Splitting a Dataframe by Cluster

2012-06-18 Data Management R

As part of an assignment for a course I’m taking on the Applications of Mixed Models, we were asked to partition a multi-level dataset into two components: a training and a testing set. In most applications, this is rather straight-forward, since we can just randomly sample half of our subjects and assign them to the training set, and allocate the other half to testing the model (e.g. using the split command, or daply from the plyr package). However, in mixed models, it is slightly more complicated.
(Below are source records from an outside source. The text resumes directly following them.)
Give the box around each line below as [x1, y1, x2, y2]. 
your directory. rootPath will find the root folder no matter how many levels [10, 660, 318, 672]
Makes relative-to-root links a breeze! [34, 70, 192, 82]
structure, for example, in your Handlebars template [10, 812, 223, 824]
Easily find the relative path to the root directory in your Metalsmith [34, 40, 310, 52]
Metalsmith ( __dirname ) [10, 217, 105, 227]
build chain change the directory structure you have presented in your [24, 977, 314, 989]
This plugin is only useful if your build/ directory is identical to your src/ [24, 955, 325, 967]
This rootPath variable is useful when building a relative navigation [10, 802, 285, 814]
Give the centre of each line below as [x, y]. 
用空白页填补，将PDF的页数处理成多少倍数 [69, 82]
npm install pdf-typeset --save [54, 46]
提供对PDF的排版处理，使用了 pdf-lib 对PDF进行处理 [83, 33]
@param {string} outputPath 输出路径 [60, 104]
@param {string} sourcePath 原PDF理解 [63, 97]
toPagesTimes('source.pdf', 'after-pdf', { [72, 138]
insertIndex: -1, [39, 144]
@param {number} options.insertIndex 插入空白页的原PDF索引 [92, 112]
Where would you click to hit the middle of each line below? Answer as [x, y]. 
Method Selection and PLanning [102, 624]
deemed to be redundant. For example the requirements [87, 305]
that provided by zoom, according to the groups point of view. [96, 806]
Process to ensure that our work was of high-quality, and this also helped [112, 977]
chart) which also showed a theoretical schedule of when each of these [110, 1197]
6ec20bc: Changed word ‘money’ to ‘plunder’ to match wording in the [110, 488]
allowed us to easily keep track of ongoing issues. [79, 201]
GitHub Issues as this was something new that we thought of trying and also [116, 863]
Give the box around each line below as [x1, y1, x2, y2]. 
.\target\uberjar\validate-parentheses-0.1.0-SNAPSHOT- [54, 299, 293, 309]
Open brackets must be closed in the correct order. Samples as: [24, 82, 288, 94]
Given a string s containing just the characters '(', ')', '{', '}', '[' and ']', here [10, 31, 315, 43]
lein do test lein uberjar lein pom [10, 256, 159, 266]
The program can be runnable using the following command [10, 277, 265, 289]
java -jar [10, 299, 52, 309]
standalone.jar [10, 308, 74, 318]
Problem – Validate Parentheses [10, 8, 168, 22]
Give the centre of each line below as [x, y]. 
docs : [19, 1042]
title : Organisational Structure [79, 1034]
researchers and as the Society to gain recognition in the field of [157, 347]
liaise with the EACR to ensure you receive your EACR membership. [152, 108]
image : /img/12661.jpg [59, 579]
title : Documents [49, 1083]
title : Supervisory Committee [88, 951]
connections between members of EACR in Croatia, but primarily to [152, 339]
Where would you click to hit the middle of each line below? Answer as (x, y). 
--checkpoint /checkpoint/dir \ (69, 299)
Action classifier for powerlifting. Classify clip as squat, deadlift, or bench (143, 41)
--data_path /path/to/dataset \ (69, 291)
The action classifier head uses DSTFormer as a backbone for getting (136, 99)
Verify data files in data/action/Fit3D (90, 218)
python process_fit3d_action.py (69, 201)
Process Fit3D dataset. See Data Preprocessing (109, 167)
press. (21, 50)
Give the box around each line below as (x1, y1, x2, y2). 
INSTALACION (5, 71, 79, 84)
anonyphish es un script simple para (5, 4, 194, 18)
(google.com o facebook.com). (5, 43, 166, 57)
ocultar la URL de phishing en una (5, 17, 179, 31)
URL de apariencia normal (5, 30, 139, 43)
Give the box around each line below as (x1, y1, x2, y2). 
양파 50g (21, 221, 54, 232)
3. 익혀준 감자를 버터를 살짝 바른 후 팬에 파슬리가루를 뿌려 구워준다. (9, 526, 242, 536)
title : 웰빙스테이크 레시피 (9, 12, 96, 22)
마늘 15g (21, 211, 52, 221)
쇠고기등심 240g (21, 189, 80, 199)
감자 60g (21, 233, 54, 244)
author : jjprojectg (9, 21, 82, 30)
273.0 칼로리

As Snijders and Bosker point out, “since the two subsets should be independent, it would be best to select half the schools [the level 2 clustering variable] at random and use all pupils in these schools for one subset, and the other schools and their pupils for the other” (2012, p. 126). In this post, I explain a function in R that allows us to split a dataframe into these two components.

This function, splitdfbygp (for split dataframe by group), takes four arguments: df, a dataframe; group, the name of the grouping variable (e.g. “school”); prop, a value between 0 and 1 indicating the proportion for the split (defaults to .5 for a 50/50 split); and seed, where the user can supply a seed value in case they want the case selection to be replicable. The function is as follows:

splitdfbygp <- function(df, group, prop = .5, seed = NULL) { 
     if(missing(group)) stop('Level 2 grouping variable required.') 
     if(prop > 1.0 || prop < 0.0) stop('Split needs to be between .00 and 1.0')
     if(!(group %in% colnames(df))) stop('Grouping variable needs to be a column within the dataframe.')
     if (!is.null(seed)) set.seed(seed)
     gp <- df[, group]
     ugp <- unique(gp) 
     index <- 1:length(ugp)

     trainindex <- sample(index, trunc(length(index) * prop)) 
     ugp <- as.data.frame(ugp)
     trainind <- ugp[trainindex, ] 

     trainset <- df[df[,group] %in% trainind, ] 
     testset <- df[!df[,group] %in% trainind, ]

     invisible(list(trainset=trainset, testset=testset))
}

Testing the function:

First, obtain the datasets for Snijders and Bosker’s book from this link.

mlbook_red <- read.table("mlbook2_r.dat", header=TRUE) # Load the data. 
head(mlbook_red) # Included variables - "schoolnr" is level 2.

split <- splitdfbygp(mlbook_red, "schoolnr", seed=83)
str(split) # Resulting object is a list with two components.
lapply(split, head)

training <- split$trainset
testing <- split$testset

unique(training$school) # School IDs in training dataset.
unique(testing$school) # School IDs in testing dataset.
length(unique(training$school)) # 105 schools.
length(unique(testing$school)) # 106 schools.

And there you have it! A dataframe split into training and testing datasets, adhering to the independence of schools rather than of pupils. Many thanks to Phil Chalmers for his assistance in tweaking the above code.